• Instructions to follow: The line with "columns rather freely", the line with "are needed to", and all lines between them in the material below: return these exactly, and no others.

▼▼▼

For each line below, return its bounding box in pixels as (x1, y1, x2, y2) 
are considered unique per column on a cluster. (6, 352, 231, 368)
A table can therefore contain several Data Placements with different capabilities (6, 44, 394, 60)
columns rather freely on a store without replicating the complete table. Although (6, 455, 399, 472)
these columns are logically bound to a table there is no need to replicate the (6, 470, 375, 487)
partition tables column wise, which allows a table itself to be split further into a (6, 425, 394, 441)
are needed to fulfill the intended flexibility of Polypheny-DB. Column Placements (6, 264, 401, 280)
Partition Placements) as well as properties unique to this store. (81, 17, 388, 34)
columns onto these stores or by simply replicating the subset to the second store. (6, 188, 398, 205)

▲▲▲
▼▼▼

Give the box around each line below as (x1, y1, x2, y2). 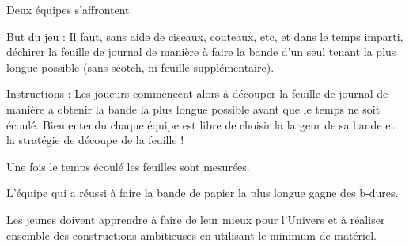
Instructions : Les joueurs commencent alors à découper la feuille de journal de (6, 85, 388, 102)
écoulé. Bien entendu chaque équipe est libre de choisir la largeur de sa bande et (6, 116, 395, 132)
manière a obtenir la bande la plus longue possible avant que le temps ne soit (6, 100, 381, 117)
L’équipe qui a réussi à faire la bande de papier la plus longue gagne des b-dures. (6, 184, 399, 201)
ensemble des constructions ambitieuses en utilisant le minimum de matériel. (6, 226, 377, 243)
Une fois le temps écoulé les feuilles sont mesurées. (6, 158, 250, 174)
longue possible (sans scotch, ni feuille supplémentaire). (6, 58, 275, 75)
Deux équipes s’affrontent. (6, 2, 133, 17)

▲▲▲
▼▼▼

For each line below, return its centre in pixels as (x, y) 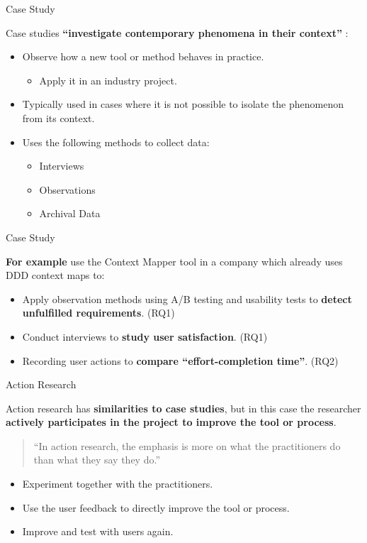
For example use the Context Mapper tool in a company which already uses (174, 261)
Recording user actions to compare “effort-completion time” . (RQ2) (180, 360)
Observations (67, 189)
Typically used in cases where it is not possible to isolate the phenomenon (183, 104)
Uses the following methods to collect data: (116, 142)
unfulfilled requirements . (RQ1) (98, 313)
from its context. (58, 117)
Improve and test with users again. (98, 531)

▲▲▲

• Exercise output:
columns rather freely on a store without replicating the complete table. Although (6, 455, 399, 472)
these columns are logically bound to a table there is no need to replicate the (6, 470, 375, 487)
partition tables column wise, which allows a table itself to be split further into a (6, 425, 394, 441)
are needed to fulfill the intended flexibility of Polypheny-DB. Column Placements (6, 264, 401, 280)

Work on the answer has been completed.